The next day, the Great Helmsman could affirm: “Now India has issued a statement recognising Tibet as China’s territory, only expressing hope that the issue can be settled peacefully, not by force. …If our army can occupy Chamdo in Oct, there is the possibility of pushing the Tibetan delegation to Beijing for negotiations, begging for a peaceful solution… right now we are using the strategy of urging the Tibetan delegation to come to Beijing and reducing Nehru’s fear.”

    The strategy was clear. The PLA had to occupy Chamdo before the winter; stop the advance for a while; get time to force ‘an agreement’ with the Tibetans and then complete the ‘liberation’ by advancing to Lhasa in 1951. In his telegram to Chengdu, Mao explains: “When Tibetan representatives arrive in Beijing,2 we plan to use the Ten Points already decided as the basis for negotiations, urge the Tibetan representatives to sign it, and make the Ten Points an agreement accepted by both sides. If this can be done, it will make things easier for advancing into Tibet next year.”

    In other words, it would be a ‘peaceful liberation’.

    It is what happened in May 1951 when the Tibetan ‘negotiators’ were forced ‘under duress’ to sign the 17-Point Agreement; the road to Lhasa lay open. In Aug 1950, Mao rationalises further: “Your plan to leave 3,000 men in Chamdo for the winter after occupying it, not to advance into Lhasa this year, and withdraw the main force back to Ganzi may be seen by the Tibetans as a gesture of good will. The matter of 30 airplanes is in process, but it takes time. You should not count on them in the short term. All the provisions for the 16,000 men marching from Ganzi to Chamdo have to be carried by manpower and yaks, and 3,000 men among them will need provisions for winter. …Part of the grain and meat (needed by troops) may be purchased in Chamdo etc., and have you prepared some gold, silver and goods that Tibetans need, such as silk, to take with you?”

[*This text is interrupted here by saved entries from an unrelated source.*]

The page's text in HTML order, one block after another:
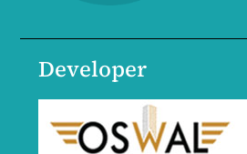
Developer
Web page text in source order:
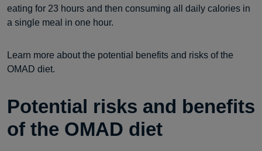
eating for 23 hours and then consuming all daily calories in
a single meal in one hour.
Learn more about the potential benefits and risks of the
OMAD diet.
Potential risks and benefits
of the OMAD diet
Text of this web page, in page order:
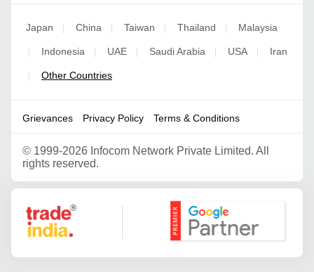
Japan | China | Taiwan | Thailand | Malaysia
| Indonesia | UAE | Saudi Arabia | USA | Iran
| Other Countries
Grievances Privacy Policy Terms & Conditions
© 1999-2026 Infocom Network Private Limited. All
rights reserved.
Google Partner
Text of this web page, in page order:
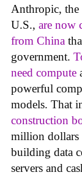
Anthropic, the
U.S., are now
from China
government.
need compute
powerful
models. That
construction
million dollars
building data
servers and
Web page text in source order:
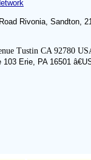
Rivonia, Sandton,
Tustin CA 92780
Erie, PA 16501
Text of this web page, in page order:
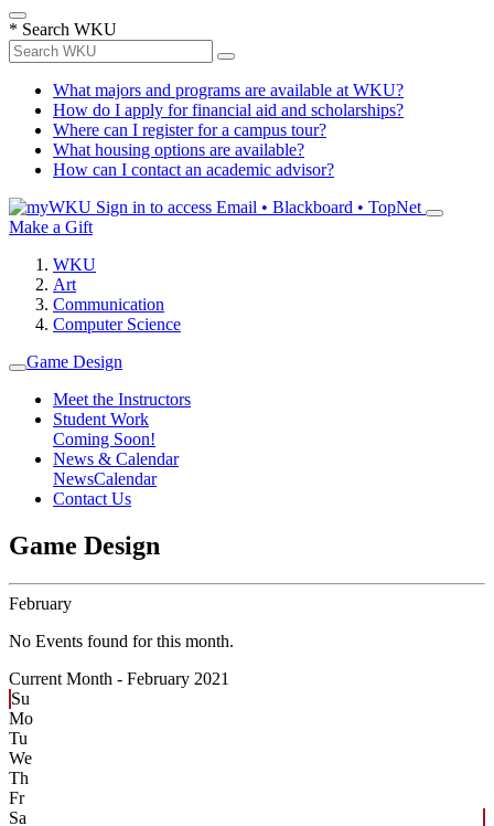
* Search WKU
What majors and programs are available at WKU?
How do I apply for financial aid and scholarships?
Where can I register for a campus tour?
What housing options are available?
How can I contact an academic advisor?
Sign in to access Email • Blackboard • TopNet
Make a Gift
WKU
Art
Communication
Computer Science
Game Design
Meet the Instructors
Student Work
Coming Soon!
News & Calendar
NewsCalendar
Contact Us
Game Design
February
No Events found for this month.
Current Month - February 2021
Su
Mo
Tu
We
Th
Fr
Sa
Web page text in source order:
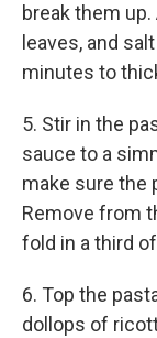
break them
leaves, and
minutes to
5. Stir in the
sauce to a
make sure the
Remove from
fold in a third
6. Top the
dollops of
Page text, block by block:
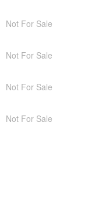
Not For Sale
Not For Sale
Not For Sale
Not For Sale
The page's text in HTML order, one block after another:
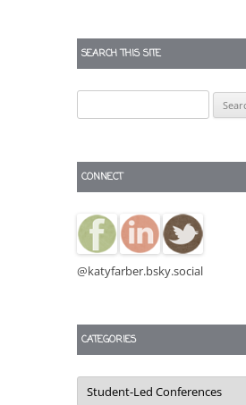
SEARCH THIS SITE
for:
CONNECT
@katyfarber.bsky.social
CATEGORIES
Categories
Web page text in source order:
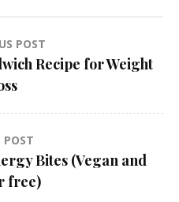
POST
Recipe for Weight
POST
Bites (Vegan and
free)
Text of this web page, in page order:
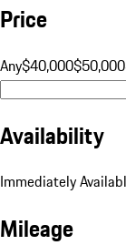
Price
Any$40,000$50,000
Availability
Immediately
Mileage
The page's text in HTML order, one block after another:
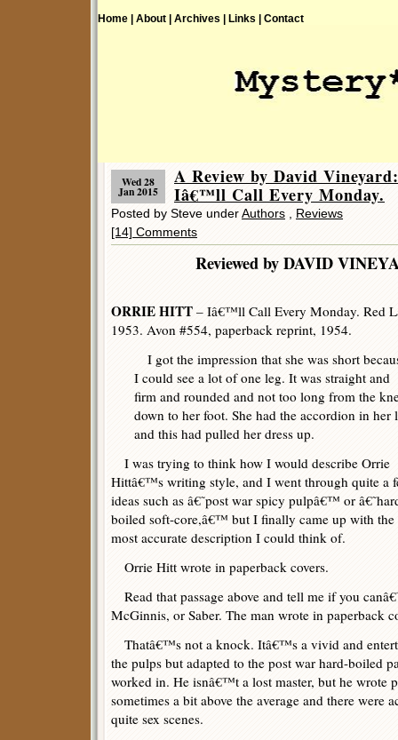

    That was it. The military operations could start.

The Battle of Chamdo

Please refer to Map 2. For the description of the Battle of Chamdo, our source is a Chinese text called Detailed Report on Battle of Chamdo by the 52nd Division of the 18th Army of the People’s Liberation Army. It is part of a Chinese report, The Liberation of Chamdo, which was translated by two independent researchers, Jianglin Li and Matthew Akester.3


PLA Advance from Cheng-Tg for the Battle of Chamdo (Main Effort) Map-2


    While reflecting the views of Mao Zedong and the Communist Party of China, it shows that the Battle of Chamdo was a military operation conducted in a professional manner by the 18th Army of the Second Field Army, with the possibility to receive support from the North (Qinghai), the South (Yunnan) and even a few troops from Xinjiang. What is surprising is the elaborate planning of this military operation. Comparatively, the leaderless Tibetans were novices and stood no chance in front of the calculated tactical moves of the PLA. We shall see that the Chinese learned a lot during the Chamdo operations; this is apparent in their ‘Summary’.

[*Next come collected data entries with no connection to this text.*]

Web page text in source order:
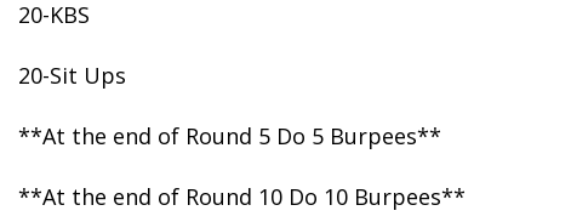
20-KBS
20-Sit Ups
**At the end of Round 5 Do 5 Burpees**
**At the end of Round 10 Do 10 Burpees**
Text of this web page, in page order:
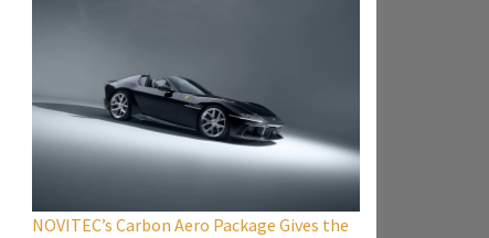
NOVITEC’s Carbon Aero Package Gives the
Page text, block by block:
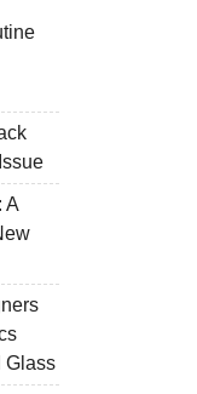
A
Glass
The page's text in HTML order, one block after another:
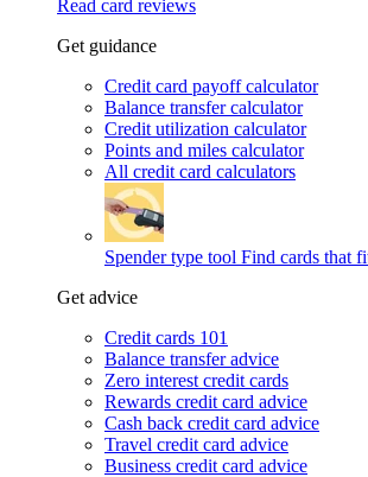
Read card reviews
Get guidance
Credit card payoff calculator
Balance transfer calculator
Credit utilization calculator
Points and miles calculator
All credit card calculators
Spender type tool Find cards that
Get advice
Credit cards 101
Balance transfer advice
Zero interest credit cards
Rewards credit card advice
Cash back credit card advice
Travel credit card advice
Business credit card advice
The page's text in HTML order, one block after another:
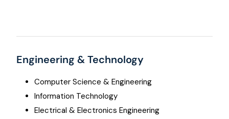
Engineering & Technology
Computer Science & Engineering
Information Technology
Electrical & Electronics Engineering
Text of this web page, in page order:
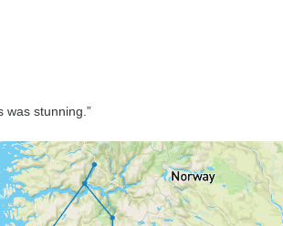
was stunning.”
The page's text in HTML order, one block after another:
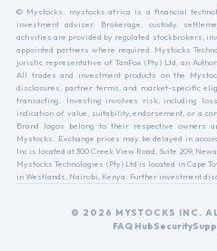
© Mystocks. mystocks.africa is a financial
investment adviser. Brokerage, custody,
activities are provided by regulated stockbrokers,
appointed partners where required. Mystocks
juristic representative of TanFox (Pty) Ltd, an
All trades and investment products on the
disclosures, partner terms, and market-specific
transacting. Investing involves risk, including
indication of value, suitability, endorsement, or a
Brand logos belong to their respective owners
Mystocks. Exchange prices may be delayed in
Inc is located at 300 Creek View Road, Suite 209,
Mystocks Technologies (Pty) Ltd is located in Cape
in Westlands, Nairobi, Kenya. Further investment
© 2026 MYSTOCKS INC.
FAQ HubSecurity

    While Panikkar in Beijing was talking peace and dialogue, the PLA’s slogan in Eastern Tibet was: “Surround more, annihilate more; surround less, annihilate less” or “Cutting into the heart of the enemy position, penetrating, separating, surrounding and annihilating the enemy.”

    It did not mean that some of the Tibetan troops did not fight well, particularly the Gadang regiment under Dapon Muja. It is a tragedy that nobody in India thought of studying the Battle of Chamdo. It might have prepared us better for what was to follow 12 years later!

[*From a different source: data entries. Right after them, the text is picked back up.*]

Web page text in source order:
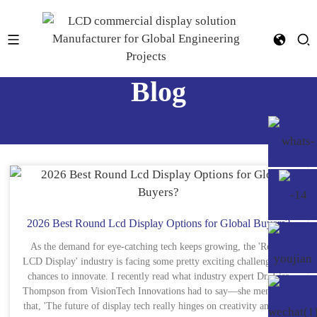
Blog
2026 Best Round Lcd Display Options for Global Buyers?
As the demand for eye-catching tech keeps growing, the 'Round
LCD Display' industry is facing some pretty exciting challenges and
chances to innovate. I recently read what industry expert Dr. Lisa
Thompson from VisionTech Innovations had to say—she mentioned
that, 'The future of display tech really hinges on creativity and how
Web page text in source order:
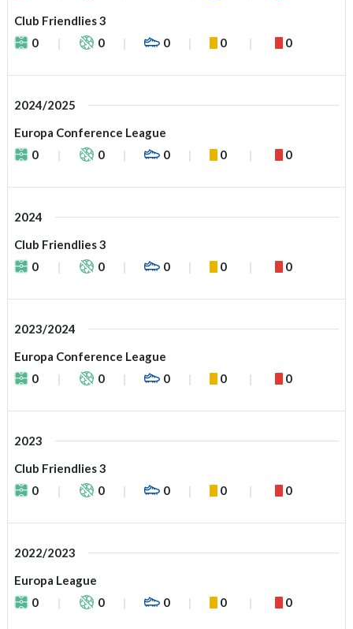
Club Friendlies 3
0
0 0 0 0
2024/2025
Europa Conference League
0
0 0 0 0
2024
Club Friendlies 3
0
0 0 0 0
2023/2024
Europa Conference League
0
0 0 0 0
2023
Club Friendlies 3
0
0 0 0 0
2022/2023
Europa League
0
0 0 0 0
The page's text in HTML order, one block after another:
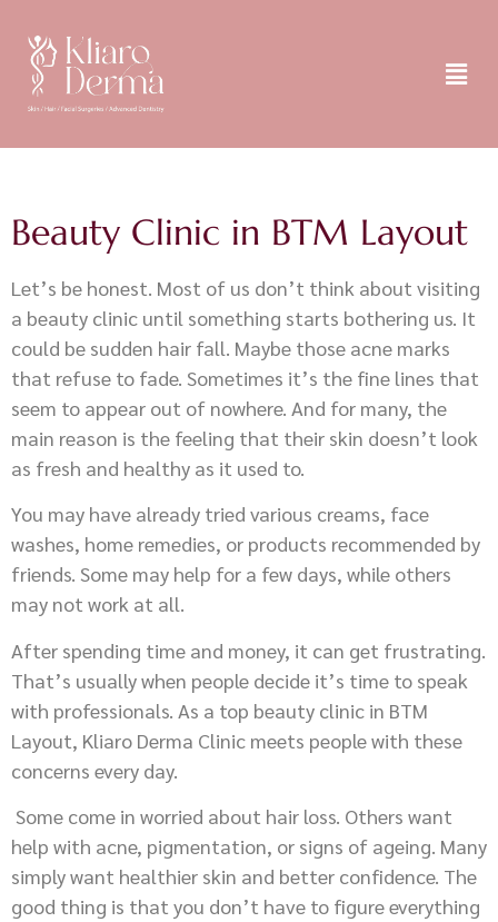
Beauty Clinic in BTM Layout
Let’s be honest. Most of us don’t think about visiting
a beauty clinic until something starts bothering us. It
could be sudden hair fall. Maybe those acne marks
that refuse to fade. Sometimes it’s the fine lines that
seem to appear out of nowhere. And for many, the
main reason is the feeling that their skin doesn’t look
as fresh and healthy as it used to.
You may have already tried various creams, face
washes, home remedies, or products recommended by
friends. Some may help for a few days, while others
may not work at all.
After spending time and money, it can get frustrating.
That’s usually when people decide it’s time to speak
with professionals. As a top beauty clinic in BTM
Layout, Kliaro Derma Clinic meets people with these
concerns every day.
Some come in worried about hair loss. Others want
help with acne, pigmentation, or signs of ageing. Many
simply want healthier skin and better confidence. The
good thing is that you don’t have to figure everything

Chinese Narrative of the Battle of Chamdo 

The Chinese report tells us that after crossing the Jinsha river (Drichi in Tibetan or Upper Yangtze) from Oct 06 - 09, the troops reached the vast plateau of a thousand li 4 in length and width and in coordination with supporting troops, units of this division were divided into three wings – Left, Middle and Right, for the attack on Chamdo, a powerful pincer attack targetting the 1500-li-long position of the Tibetan army commanded by Chamdo Governor Lhalu.5 It has to be noted that before the operations started, Governor Lhalu had been transferred to Lhasa. Robert Ford was not happy with Ngabo who ‘seemed too cool and confident’. It was one could say, ‘a British understatement’. 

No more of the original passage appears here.